The third cause of action claims a breach of contract but fails to allege any contract or agreement upon which to base a breach of contract claim. The only reference in this third cause of action to a contract is the mere conclusory allegation that the defendants "had a contractual duty to provide treatment for chemical dependency and depression to the Plaintiff in a safe and acceptable manner" (Complaint, ¶ 45). The complaint must provide some support for the existence of an actual contract or agreement. There is no such support here. The mere paying to or on behalf of the defendants a daily fee, while it may support some common law duty, does not rise to the level of a formal contract. Accordingly, the third cause of action sounding in breach of contract is dismissed.
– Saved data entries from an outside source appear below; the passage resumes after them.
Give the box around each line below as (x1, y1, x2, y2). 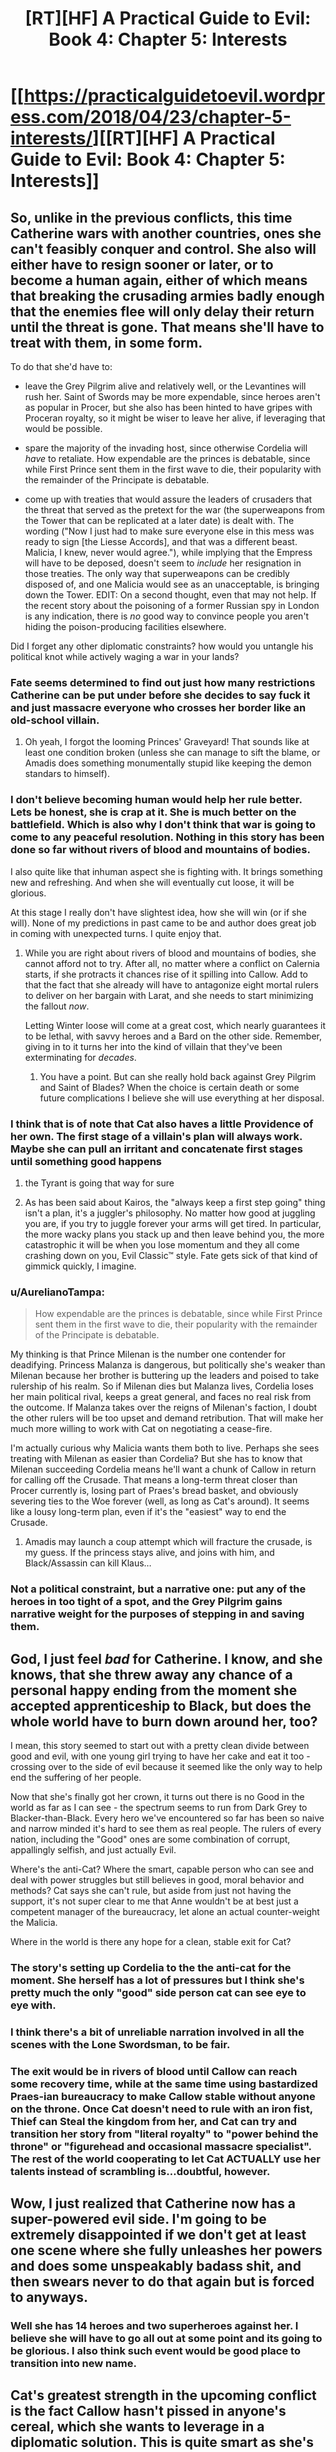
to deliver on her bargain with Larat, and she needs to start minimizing (24, 989, 314, 1001)
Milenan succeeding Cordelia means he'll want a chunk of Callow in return (10, 1463, 317, 1476)
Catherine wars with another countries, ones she (10, 225, 322, 242)
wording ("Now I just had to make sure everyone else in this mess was (24, 525, 315, 537)
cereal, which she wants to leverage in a (10, 2418, 265, 2436)
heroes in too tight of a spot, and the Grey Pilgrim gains (10, 1595, 283, 1609)
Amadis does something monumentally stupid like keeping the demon (24, 757, 312, 769)
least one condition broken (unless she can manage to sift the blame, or (24, 747, 321, 759)
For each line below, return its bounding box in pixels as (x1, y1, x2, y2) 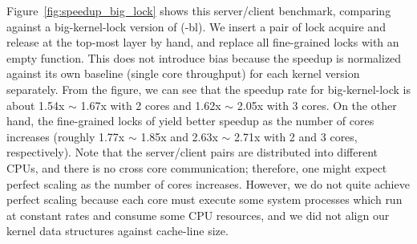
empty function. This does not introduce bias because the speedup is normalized (6, 49, 402, 66)
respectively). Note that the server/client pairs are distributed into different (6, 144, 378, 161)
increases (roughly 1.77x (6, 128, 125, 144)
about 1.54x (6, 96, 65, 113)
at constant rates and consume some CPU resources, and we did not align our (6, 206, 390, 223)
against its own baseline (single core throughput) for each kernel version (6, 65, 360, 82)
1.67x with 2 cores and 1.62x (80, 96, 221, 113)
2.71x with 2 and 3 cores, (234, 128, 358, 144)
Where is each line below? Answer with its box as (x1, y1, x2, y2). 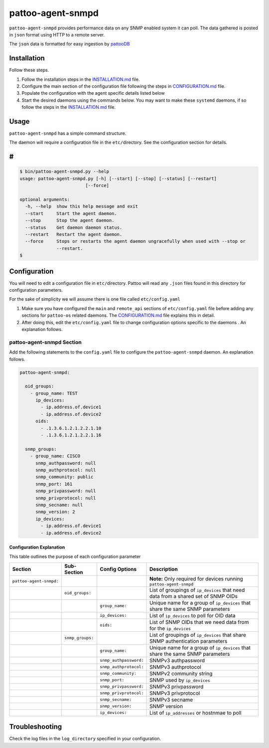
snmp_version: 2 (35, 509, 75, 515)
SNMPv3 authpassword (149, 657, 205, 664)
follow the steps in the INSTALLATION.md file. (21, 104, 116, 110)
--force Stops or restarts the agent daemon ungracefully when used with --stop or (25, 238, 246, 244)
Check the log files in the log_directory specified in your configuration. (9, 736, 161, 742)
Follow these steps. (9, 67, 49, 73)
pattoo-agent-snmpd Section (9, 339, 82, 346)
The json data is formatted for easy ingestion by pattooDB (9, 41, 131, 47)
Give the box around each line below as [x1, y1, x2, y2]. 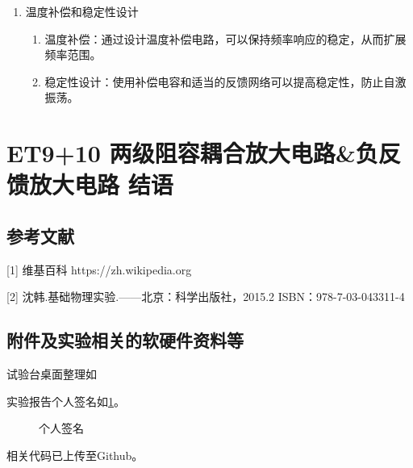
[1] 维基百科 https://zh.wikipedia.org [6, 261, 192, 278]
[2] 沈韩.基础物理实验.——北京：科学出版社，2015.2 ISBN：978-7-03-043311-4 [6, 288, 405, 305]
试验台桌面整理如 [6, 366, 97, 382]
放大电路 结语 [29, 168, 173, 201]
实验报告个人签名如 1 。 [6, 392, 125, 409]
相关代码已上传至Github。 [6, 446, 144, 463]
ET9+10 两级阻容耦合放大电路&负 [6, 136, 378, 169]
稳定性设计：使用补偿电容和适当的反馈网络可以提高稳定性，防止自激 [44, 73, 407, 90]
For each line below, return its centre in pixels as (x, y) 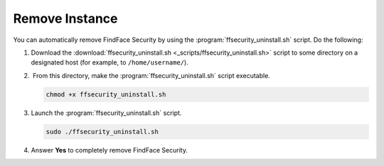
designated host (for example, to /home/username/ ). (110, 62)
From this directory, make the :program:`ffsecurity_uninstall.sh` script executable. (151, 75)
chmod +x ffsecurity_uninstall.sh (106, 94)
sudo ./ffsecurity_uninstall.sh (102, 132)
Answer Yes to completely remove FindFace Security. (110, 150)
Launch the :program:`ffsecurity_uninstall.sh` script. (106, 113)
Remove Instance (65, 18)
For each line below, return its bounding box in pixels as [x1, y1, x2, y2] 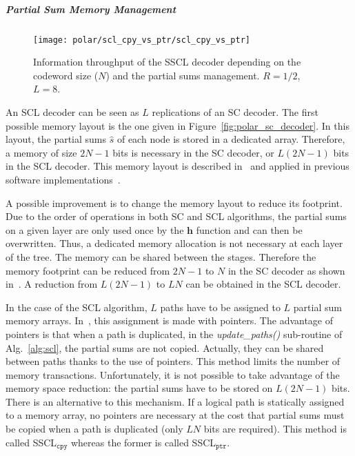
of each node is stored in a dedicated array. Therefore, [116, 132, 345, 146]
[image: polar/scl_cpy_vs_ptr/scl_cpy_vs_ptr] [33, 34, 250, 45]
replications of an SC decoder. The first [152, 105, 318, 119]
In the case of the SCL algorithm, [6, 299, 148, 314]
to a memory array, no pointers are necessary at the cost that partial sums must [6, 408, 345, 422]
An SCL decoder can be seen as [6, 105, 139, 119]
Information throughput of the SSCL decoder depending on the [33, 54, 301, 69]
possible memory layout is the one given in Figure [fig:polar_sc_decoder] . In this [6, 118, 349, 132]
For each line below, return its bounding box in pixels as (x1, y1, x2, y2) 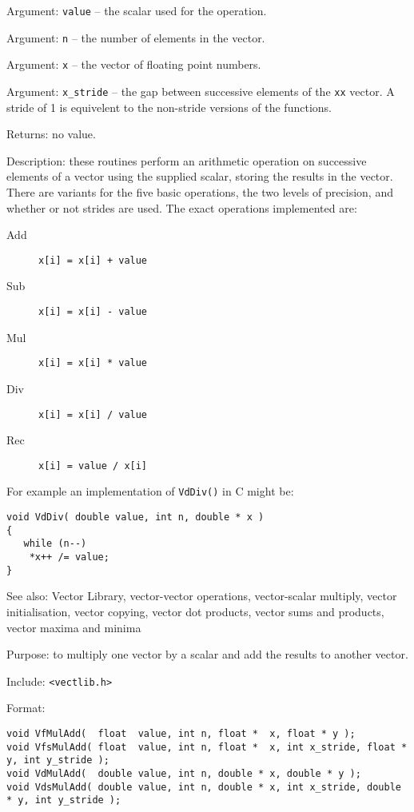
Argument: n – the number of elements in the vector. (6, 29, 265, 46)
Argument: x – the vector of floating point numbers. (6, 56, 261, 73)
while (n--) (23, 538, 87, 550)
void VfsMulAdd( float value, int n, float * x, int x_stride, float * (6, 741, 408, 753)
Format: (6, 699, 46, 716)
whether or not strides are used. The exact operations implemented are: (6, 199, 357, 216)
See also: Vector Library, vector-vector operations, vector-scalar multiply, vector (6, 587, 397, 604)
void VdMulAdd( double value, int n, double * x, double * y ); (6, 767, 361, 779)

Lastly, the fifth cause of action states a claim for punitive damages. To support such a claim, it must be alleged and supported that the defendants' conduct was "gross, wanton, or willful, or of such high moral culpability" to justify the award of punitive damages ( 779 E.N. Y. Ave, Assoc., LLC v Gurary, 31 AD3d 627, 627, 819 NYS2d 921 [2d Dept 2006], citing Borkowski v Borkowski, 39 NY2d 982, 983, 387 NYS2d 233).
While the complaint describes the conduct of the defendants as "reprehensible," it does not contain any factual allegations or averments of any conduct which was "gross, wanton, . . . willful, or of. . . high moral culpability" (id.). Accordingly, the fifth cause of action claiming punitive damages must be dismissed.
In conclusion, the only remaining cause of action in the complaint is the second cause of action but only to the extent that it alleges common law negligence.
This constitutes the decision and order of the court.